## Task input:

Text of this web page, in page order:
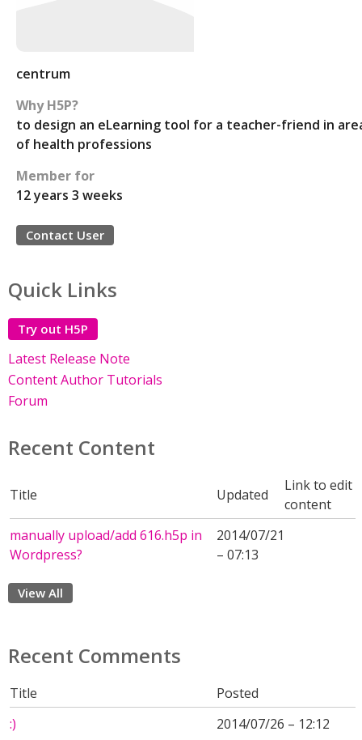
centrum
Why H5P?
to design an eLearning tool for a teacher-friend in
of health professions
Member for
12 years 3 weeks
Contact User
Quick Links
Try out H5P
Latest Release Note
Content Author Tutorials
Forum
Recent Content
Title Updated
Link to edit
content
manually upload/add 616.h5p in
Wordpress?
2014/07/21
– 07:13
View All
Recent Comments
Title
Posted
:)
2014/07/26 – 12:12
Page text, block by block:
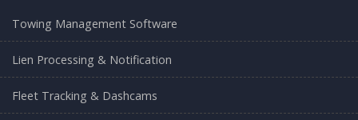
Towing Management Software
Lien Processing & Notification
Fleet Tracking & Dashcams
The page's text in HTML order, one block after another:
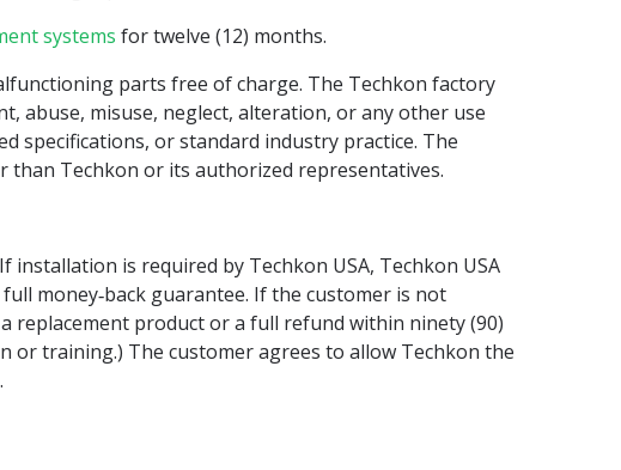
systems for twelve (12) months.
parts free of charge. The Techkon factory
abuse, misuse, neglect, alteration, or any other use
specifications, or standard industry practice. The
than Techkon or its authorized representatives.
is required by Techkon USA, Techkon USA
money‐back guarantee. If the customer is not
replacement product or a full refund within ninety (90)
or training.) The customer agrees to allow Techkon the
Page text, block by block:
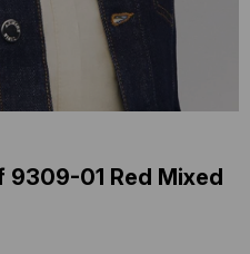
9309-01 Red Mixed
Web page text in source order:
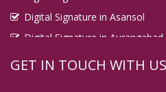
Digital Signature in Kollam
Digital Signature in Korba
Digital Signature in Asansol
Digital Signature in Aurangabad
Digital Signature in Avadi
GET IN TOUCH WITH US
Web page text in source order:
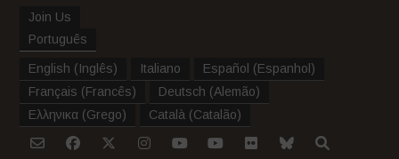
Join Us
Português
English (Inglês) Italiano Español (Espanhol )
Français (Francês) Deutsch (Alemão)
Ελληνικα (Grego) Català (Catalão)
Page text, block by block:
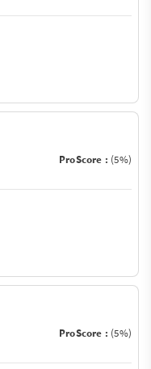
ProScore : (5%)
ProScore : (5%)
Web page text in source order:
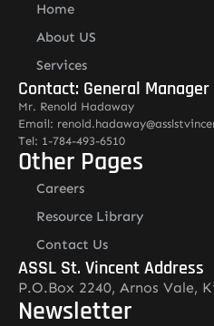
Home
About US
Services
Contact: General Manager
Mr. Renold Hadaway
Email:
Tel: 1-784-493-6510
Other Pages
Careers
Resource Library
Contact Us
ASSL St. Vincent Address
P.O.Box 2240, Arnos Vale,
Newsletter
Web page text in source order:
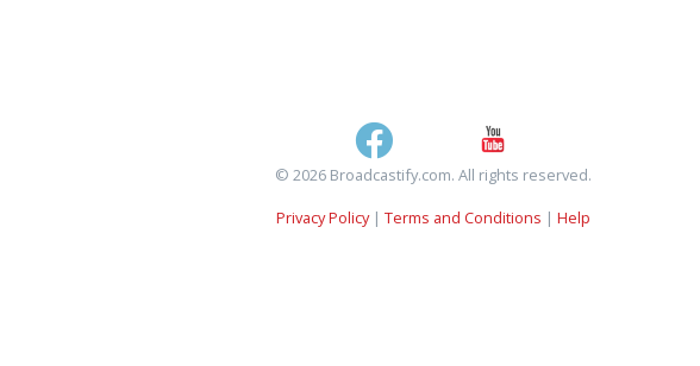
© 2026 Broadcastify.com. All rights reserved.
Privacy Policy| Terms and Conditions | Help

## What you should do:
Leaving out the images, repeat the listing above exactly.

## Written response:
Text of this web page, in page order:
centrum
Why H5P?
to design an eLearning tool for a teacher-friend in
of health professions
Member for
12 years 3 weeks
Contact User
Quick Links
Try out H5P
Latest Release Note
Content Author Tutorials
Forum
Recent Content
Title Updated
Link to edit
content
manually upload/add 616.h5p in
Wordpress?
2014/07/21
– 07:13
View All
Recent Comments
Title
Posted
:)
2014/07/26 – 12:12
Page text, block by block:
Towing Management Software
Lien Processing & Notification
Fleet Tracking & Dashcams
The page's text in HTML order, one block after another:
systems for twelve (12) months.
parts free of charge. The Techkon factory
abuse, misuse, neglect, alteration, or any other use
specifications, or standard industry practice. The
than Techkon or its authorized representatives.
is required by Techkon USA, Techkon USA
money‐back guarantee. If the customer is not
replacement product or a full refund within ninety (90)
or training.) The customer agrees to allow Techkon the
Page text, block by block:
9309-01 Red Mixed
Web page text in source order:
Digital Signature in Kollam
Digital Signature in Korba
Digital Signature in Asansol
Digital Signature in Aurangabad
Digital Signature in Avadi
GET IN TOUCH WITH US
Web page text in source order:
Join Us
Português
English (Inglês) Italiano Español (Espanhol )
Français (Francês) Deutsch (Alemão)
Ελληνικα (Grego) Català (Catalão)
Page text, block by block:
ProScore : (5%)
ProScore : (5%)
Web page text in source order:
Home
About US
Services
Contact: General Manager
Mr. Renold Hadaway
Email:
Tel: 1-784-493-6510
Other Pages
Careers
Resource Library
Contact Us
ASSL St. Vincent Address
P.O.Box 2240, Arnos Vale,
Newsletter
Web page text in source order:
© 2026 Broadcastify.com. All rights reserved.
Privacy Policy| Terms and Conditions | Help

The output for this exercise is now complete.